Depuis le 7 janvier, plusieurs dizaines de personnes ont été interpellées et renvoyées devant les tribunaux pour ce délit d’« apologie du terrorisme », passible de cinq d’emprisonnement et 75 000 euros d’amende depuis la loi votée en novembre 2014, et qui peut être porté à sept ans et 100 000 euros d’amende si l’infraction est commise sur « un service de communication au public en ligne », c’est-à-dire sur Internet. En vertu de la nouvelle loi, ce délit n’entre plus dans le cadre de la loi de 1881 sur la liberté de la presse, mais dans celui du code pénal, ce qui permet d’accélérer la procédure et autorise le placement immédiat en détention, impossible auparavant.


La France mise en garde par Amnesty International


Appliquant à la lettre la circulaire qui leur a été adressée le 12 janvier par la chancellerie et qui leur demande de se montrer « particulièrement réactifs et fermes » face à des propos de nature « raciste, antisémite ou [tendant] à provoquer des comportements haineux, violents, discriminatoires ou terroristes », les représentants des parquets requièrent de lourdes condamnations, souvent suivies par les juges.

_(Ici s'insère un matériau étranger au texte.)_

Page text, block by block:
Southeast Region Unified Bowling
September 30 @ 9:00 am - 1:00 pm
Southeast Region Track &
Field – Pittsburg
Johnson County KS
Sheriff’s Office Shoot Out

La multiplication des procédures et le prononcé quasi systématique de peines d’emprisonnement ont d’ores et déjà suscité de vives protestations. « Le gouvernement est en train de profiter de l’affaire Charlie pour faire emprisonner pour des mots. Tout va bien », note l’avocat et célèbre blogueur Maître Eolas.

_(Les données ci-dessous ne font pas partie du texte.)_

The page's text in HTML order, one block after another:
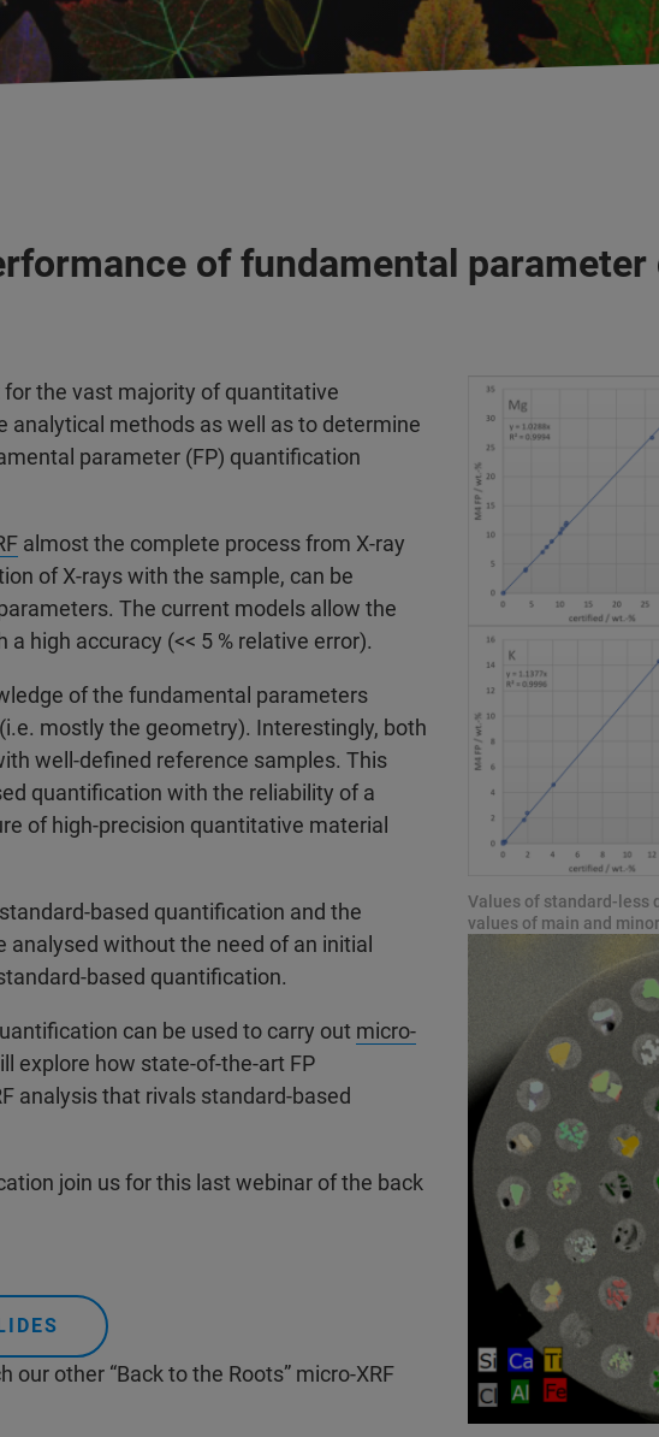
of fundamental
the vast majority of quantitative
analytical methods as well as to determine
parameter (FP) quantification
almost the complete process from X-ray
of X-rays with the sample, can be
The current models allow the
high accuracy (<< 5 % relative error).
of the fundamental parameters
mostly the geometry). Interestingly, both
well-defined reference samples. This
quantification with the reliability of a
of high-precision quantitative material
based quantification and the
without the need of an initial
based quantification.
can be used to carry out micro-
explore how state-of-the-art FP
analysis that rivals standard-based
join us for this last webinar of the back
other “Back to the Roots” micro-XRF
Values of standard-less
values of main and

Amnesty International a pour sa part lancé une mise en garde aux autorités judiciaires françaises contre la notion « trop vague » d’apologie du terrorisme. « Le risque est grand que ces arrestations violent la liberté d’expression », estime l’association dans un communiqué publié le 16 janvier, en rappelant que « la liberté d’expression ne doit pas être réservée à certains. L’heure n’est pas à l’ouverture de procédures inspirées par des réactions à chaud, mais bien plutôt à la mise en place de mesures réfléchies qui protègent des vies et respectent les droits de tous ».